Genma’s loft was next, where Genma repeated the process for broken-in jeans and a soft brown t-shirt that did golden things for his skin tone. He took an extra second to twist his hair up, pinning it in place with a lethal black senbon.
They didn’t actually talk again until they were outside, walking shoulder-to-shoulder down Konoha’s warm streets in the afternoon sun. Nothing was obviously cratered or smoking, so Raidou guessed Kakashi had taken his issues outside of city limits.
Genma inhaled deeply, lean ribcage expanding, and raised his arms over his head. His shoulders cracked one after the other.
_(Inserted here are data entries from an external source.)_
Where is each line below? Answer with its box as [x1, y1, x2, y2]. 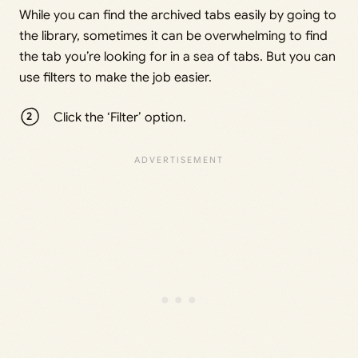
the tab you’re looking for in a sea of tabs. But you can [19, 48, 336, 65]
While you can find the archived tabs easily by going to [19, 6, 336, 23]
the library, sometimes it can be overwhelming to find [19, 27, 328, 44]
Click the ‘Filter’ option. [54, 109, 187, 125]
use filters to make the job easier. [19, 69, 212, 86]

He dropped his arms and hooked his thumbs into his belt loops. “I’m still not sure what just happened.”
Neither was Raidou.
“Idiocy squared,” he suggested grimly.
“Idiocy to the tenth. Maybe even the hundredth.” Genma chewed his bottom lip, briefly without a senbon to distract his teeth. “Is something going on between them that we missed?”
Raidou pinched the bridge of his nose. Thought about the aching crack in Kakashi’s voice, the way Ryouma had whiplashed from rage to guilt, the way their two rookies had actually gone at each other with real intent, and felt his temples throb. “Gods, I hope not. But— maybe? Probably. Are you talking about their usual inability to human, or something that needs A Talk?”
A strand of hair had come loose and fallen over Genma’s face, tickling the corner of his mouth; he blew upwards, dislodging it. “It… seemed like a little more than their usual failure mode. Probably will need a talk. But right now I think I’d rather drink poison.”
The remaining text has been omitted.